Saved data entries
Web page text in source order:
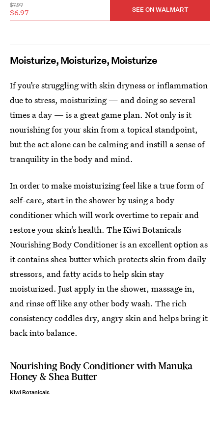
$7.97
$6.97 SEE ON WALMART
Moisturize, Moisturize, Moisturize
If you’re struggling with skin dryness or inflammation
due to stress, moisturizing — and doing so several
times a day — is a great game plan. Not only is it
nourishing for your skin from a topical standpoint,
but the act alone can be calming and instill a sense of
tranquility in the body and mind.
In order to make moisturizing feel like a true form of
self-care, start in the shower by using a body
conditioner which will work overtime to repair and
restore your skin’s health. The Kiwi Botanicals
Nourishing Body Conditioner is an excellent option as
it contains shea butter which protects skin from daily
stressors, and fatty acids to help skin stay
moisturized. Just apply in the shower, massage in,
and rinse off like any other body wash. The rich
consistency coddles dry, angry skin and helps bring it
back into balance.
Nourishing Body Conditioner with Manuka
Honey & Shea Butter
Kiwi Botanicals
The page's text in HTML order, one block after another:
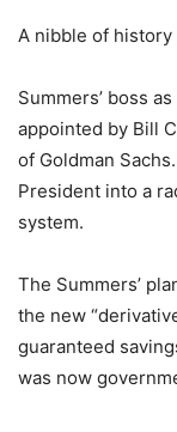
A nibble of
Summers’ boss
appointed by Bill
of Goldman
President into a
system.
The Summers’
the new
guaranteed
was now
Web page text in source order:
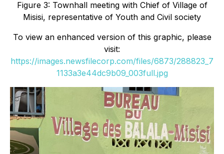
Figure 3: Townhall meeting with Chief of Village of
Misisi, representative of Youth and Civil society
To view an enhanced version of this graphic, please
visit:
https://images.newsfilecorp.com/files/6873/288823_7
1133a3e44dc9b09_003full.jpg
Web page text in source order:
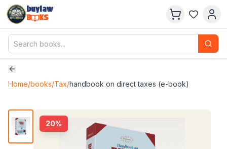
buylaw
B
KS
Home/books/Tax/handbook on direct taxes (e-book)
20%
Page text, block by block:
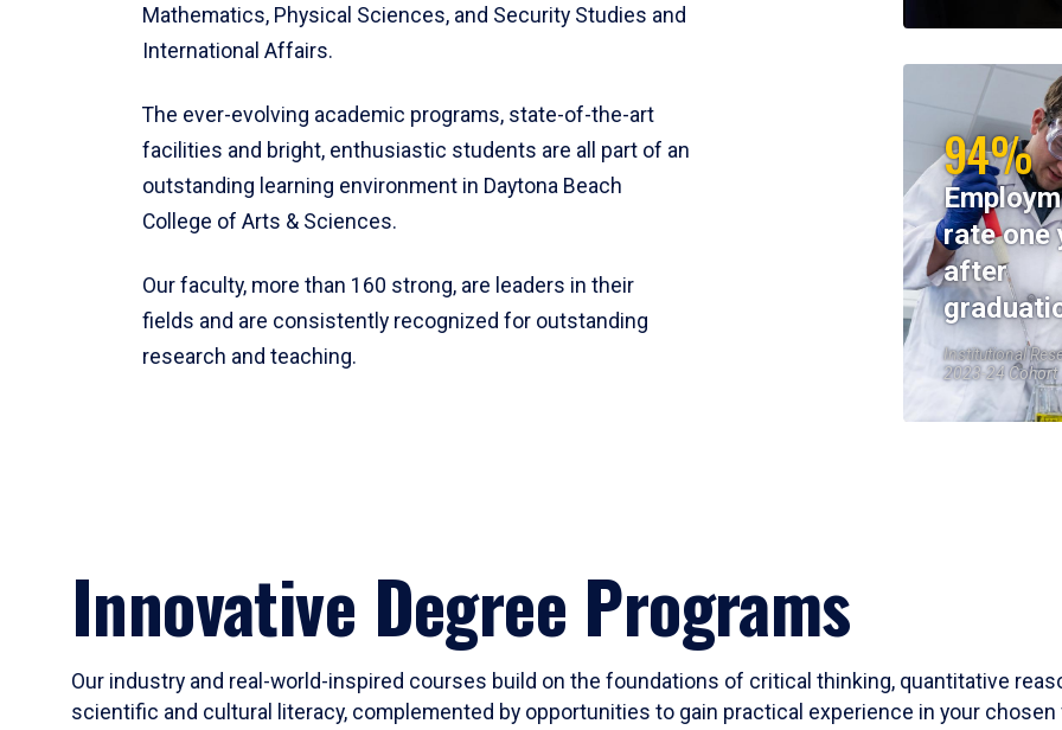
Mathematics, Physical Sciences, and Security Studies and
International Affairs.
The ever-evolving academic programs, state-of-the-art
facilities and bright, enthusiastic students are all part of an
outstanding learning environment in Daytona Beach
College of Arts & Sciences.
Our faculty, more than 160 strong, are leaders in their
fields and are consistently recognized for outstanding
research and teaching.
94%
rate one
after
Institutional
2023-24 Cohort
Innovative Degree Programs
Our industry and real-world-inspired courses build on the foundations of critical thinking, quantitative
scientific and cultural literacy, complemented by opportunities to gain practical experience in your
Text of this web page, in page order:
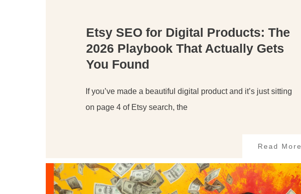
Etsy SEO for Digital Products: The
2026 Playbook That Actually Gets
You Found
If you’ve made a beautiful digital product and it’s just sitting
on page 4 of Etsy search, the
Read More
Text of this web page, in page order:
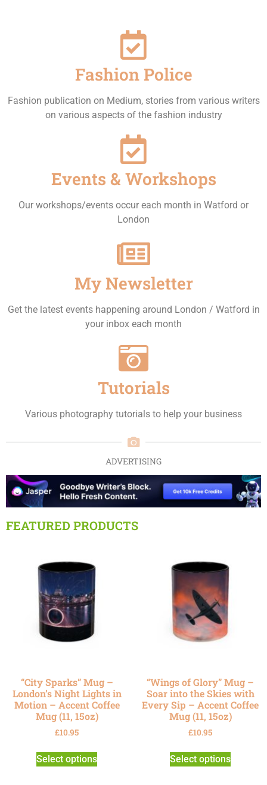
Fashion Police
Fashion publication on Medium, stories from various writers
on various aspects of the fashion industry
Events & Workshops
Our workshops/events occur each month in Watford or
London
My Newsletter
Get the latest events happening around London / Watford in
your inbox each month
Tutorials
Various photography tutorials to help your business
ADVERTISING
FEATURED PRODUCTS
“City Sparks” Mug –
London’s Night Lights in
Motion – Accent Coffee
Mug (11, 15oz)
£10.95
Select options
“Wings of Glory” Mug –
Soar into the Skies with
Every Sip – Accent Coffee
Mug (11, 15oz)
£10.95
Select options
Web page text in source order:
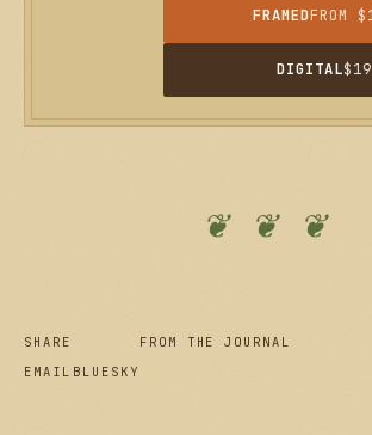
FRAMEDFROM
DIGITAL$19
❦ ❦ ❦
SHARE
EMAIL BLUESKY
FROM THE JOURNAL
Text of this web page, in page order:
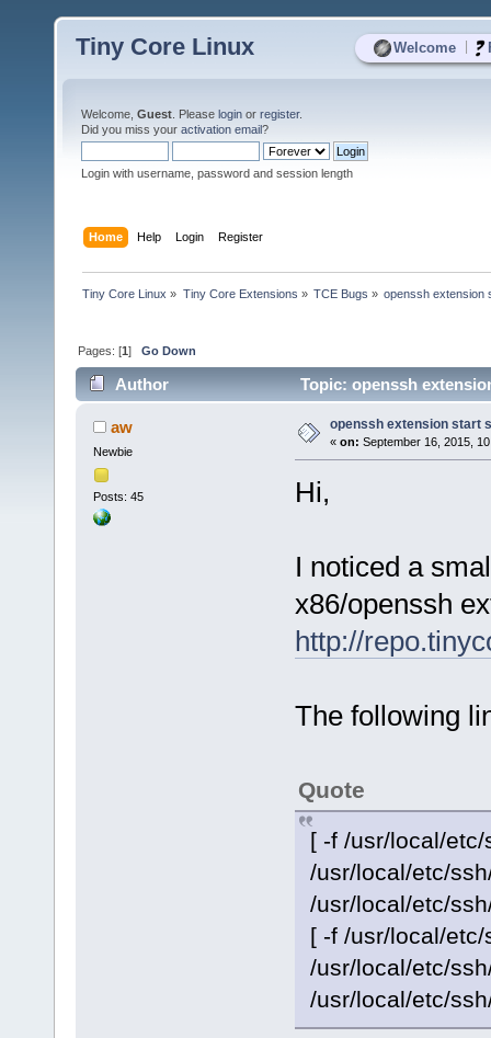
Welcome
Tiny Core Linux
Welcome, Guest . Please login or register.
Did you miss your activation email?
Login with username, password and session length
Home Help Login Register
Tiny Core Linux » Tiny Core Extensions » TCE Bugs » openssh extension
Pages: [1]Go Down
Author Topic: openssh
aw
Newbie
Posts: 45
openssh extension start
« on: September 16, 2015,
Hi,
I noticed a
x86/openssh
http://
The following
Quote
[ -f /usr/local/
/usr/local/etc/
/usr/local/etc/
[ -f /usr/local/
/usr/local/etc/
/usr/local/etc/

■ **Task**: Tell how many lines in the data hold the string "moisturizing". Only the number is wanted.

■ **Response**: 2